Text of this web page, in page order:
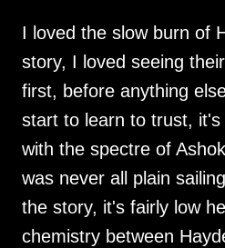
I loved the slow burn of
story, I loved seeing
first, before anything
start to learn to trust,
with the spectre of
was never all plain
the story, it's fairly low
chemistry between
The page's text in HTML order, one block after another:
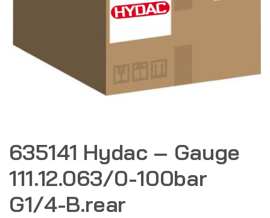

★ ★ ★ ★

> [DESCRIPTION OF THE TASK] Pictures stay out; reproduce every line of the records exactly.

> [ANSWER FOR THIS EXERCISE]
Text of this web page, in page order:
I loved the slow burn of
story, I loved seeing
first, before anything
start to learn to trust,
with the spectre of
was never all plain
the story, it's fairly low
chemistry between
The page's text in HTML order, one block after another:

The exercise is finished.